(Items listed in a dataset)
>>
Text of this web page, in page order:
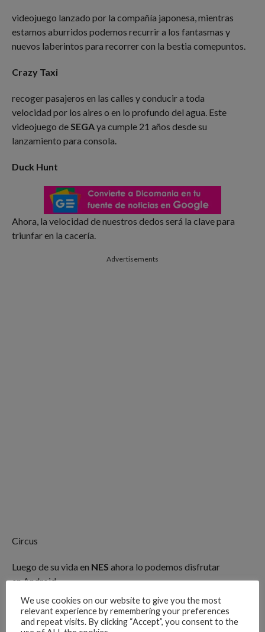
videojuego lanzado por la compañía japonesa, mientras
estamos aburridos podemos recurrir a los fantasmas y
nuevos laberintos para recorrer con la bestia comepuntos.
Crazy Taxi
recoger pasajeros en las calles y conducir a toda
velocidad por los aires o en lo profundo del agua. Este
videojuego de SEGAya cumple 21 años desde su
lanzamiento para consola.
Duck Hunt
Ahora, la velocidad de nuestros dedos será la clave para
triunfar en la cacería.
Advertisements
Circus
Luego de su vida en NES ahora lo podemos disfrutar
en Android.
Sonic
We use cookies on our website to give you the most
relevant experience by remembering your preferences
and repeat visits. By clicking “Accept”, you consent to the
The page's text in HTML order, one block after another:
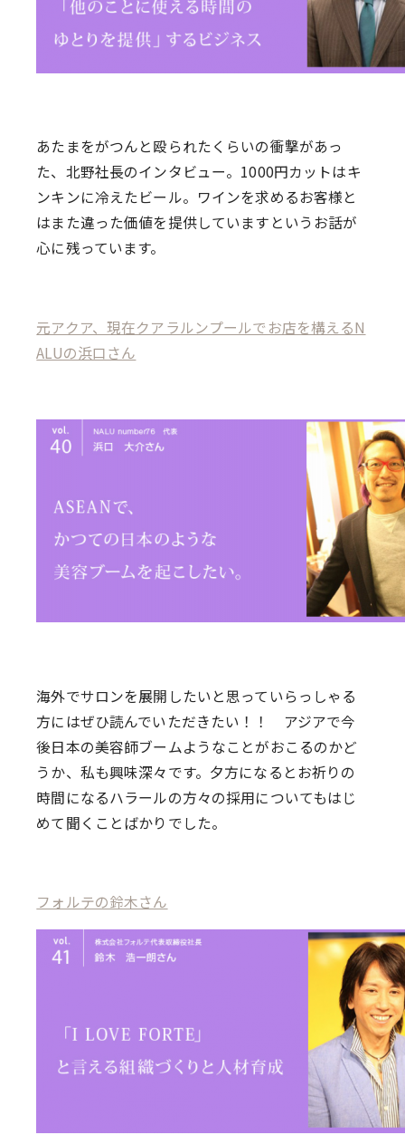
あたまをがつんと殴られたくらいの衝撃があっ
た、北野社長のインタビュー。1000円カットはキ
ンキンに冷えたビール。ワインを求めるお客様と
はまた違った価値を提供していますというお話が
心に残っています。
元アクア、現在クアラルンプールでお店を構えるN
ALUの浜口さん
海外でサロンを展開したいと思っていらっしゃる
方にはぜひ読んでいただきたい！！ アジアで今
後日本の美容師ブームようなことがおこるのかど
うか、私も興味深々です。夕方になるとお祈りの
時間になるハラールの方々の採用についてもはじ
めて聞くことばかりでした。
フォルテの鈴木さん
<<
Your task ->
Leaving the pictures out, set down exactly the lines from the one with "velocidad por los" through the end of the records.

Solution to this task ->
velocidad por los aires o en lo profundo del agua. Este
videojuego de SEGAya cumple 21 años desde su
lanzamiento para consola.
Duck Hunt
Ahora, la velocidad de nuestros dedos será la clave para
triunfar en la cacería.
Advertisements
Circus
Luego de su vida en NES ahora lo podemos disfrutar
en Android.
Sonic
We use cookies on our website to give you the most
relevant experience by remembering your preferences
and repeat visits. By clicking “Accept”, you consent to the
The page's text in HTML order, one block after another:
あたまをがつんと殴られたくらいの衝撃があっ
た、北野社長のインタビュー。1000円カットはキ
ンキンに冷えたビール。ワインを求めるお客様と
はまた違った価値を提供していますというお話が
心に残っています。
元アクア、現在クアラルンプールでお店を構えるN
ALUの浜口さん
海外でサロンを展開したいと思っていらっしゃる
方にはぜひ読んでいただきたい！！ アジアで今
後日本の美容師ブームようなことがおこるのかど
うか、私も興味深々です。夕方になるとお祈りの
時間になるハラールの方々の採用についてもはじ
めて聞くことばかりでした。
フォルテの鈴木さん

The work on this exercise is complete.